■ Problem details ■
Your task is to set down the line containing "nav : true [8, 42, 42, 50]" and every later line of the entries, word for word, including the last.

------ Information ------

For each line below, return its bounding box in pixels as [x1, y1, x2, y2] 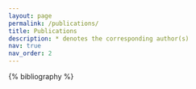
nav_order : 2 [8, 49, 52, 57]
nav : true [8, 42, 42, 50]
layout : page [8, 11, 52, 20]
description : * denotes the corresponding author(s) [8, 34, 190, 43]
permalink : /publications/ [8, 19, 99, 28]
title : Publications [8, 27, 78, 35]
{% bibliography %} [8, 72, 74, 81]

------

■ Solved problem ■
nav : true [8, 42, 42, 50]
layout : page [8, 11, 52, 20]
description : * denotes the corresponding author(s) [8, 34, 190, 43]
permalink : /publications/ [8, 19, 99, 28]
title : Publications [8, 27, 78, 35]
{% bibliography %} [8, 72, 74, 81]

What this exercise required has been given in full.